Autre exemple : quelle meilleure stratégie que d’aller prendre un café en rentrant de vacances pour savoir ce qui s’est réellement passé depuis votre départ ? C’est le biais le plus efficace pour prendre conscience de ce qui est devenu important ou de ce qui ne l’est plus, de connaître les orientations du management ou des changements à venir ; toutes sortes d’éléments que vous ne trouverez pas dans une note de service. Ces échanges-là ont également l’avantage de vous offrir de l’information de qualité, plus complète, argumentée, critiquée. Charge à vous ensuite de vous faire votre propre idée. Ces pauses permettent également de poser des questions qu’il serait difficile d’amener de façon formelle. Bien maîtrisés, ces moments improvisés peuvent être aussi d’une redoutable efficacité pour un manager qui souhaite prendre le pouls de son organisation ou faire passer ses idées. C’est toujours aussi à la machine à café que se vit la culture d’entreprise et que se crée du lien.
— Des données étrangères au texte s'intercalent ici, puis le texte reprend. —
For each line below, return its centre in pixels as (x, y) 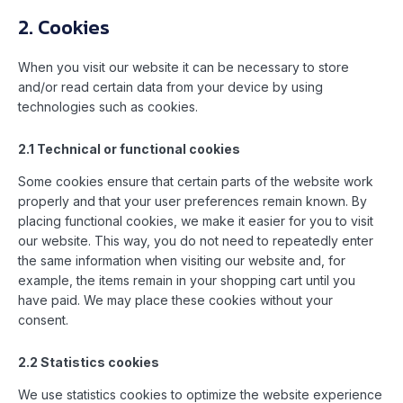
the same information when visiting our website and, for (182, 261)
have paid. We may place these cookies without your (175, 300)
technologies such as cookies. (108, 107)
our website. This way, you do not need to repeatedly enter (196, 241)
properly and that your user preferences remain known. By (193, 201)
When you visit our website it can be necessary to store (184, 67)
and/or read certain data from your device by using (170, 87)
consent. (43, 320)

Evidemment, ces espaces de liberté doivent être gérés si l’on veut garder intactes son image et sa crédibilité. Si vous y passez trop de temps, on pensera que vous êtes sous-occupé ou indolent. Par ailleurs, ce n’est pas non plus l’endroit pour y raconter sa vie et ses problèmes privés. Car tout ce qui se dit de manière informelle, et même sous le sceau du secret, sera tôt ou tard largement communiqué dans l’organisation, surtout si c’est croustillant !
*célèbre mineur soviétique à la production extraordinaire, rendu emblématique par Joseph Staline en 1935.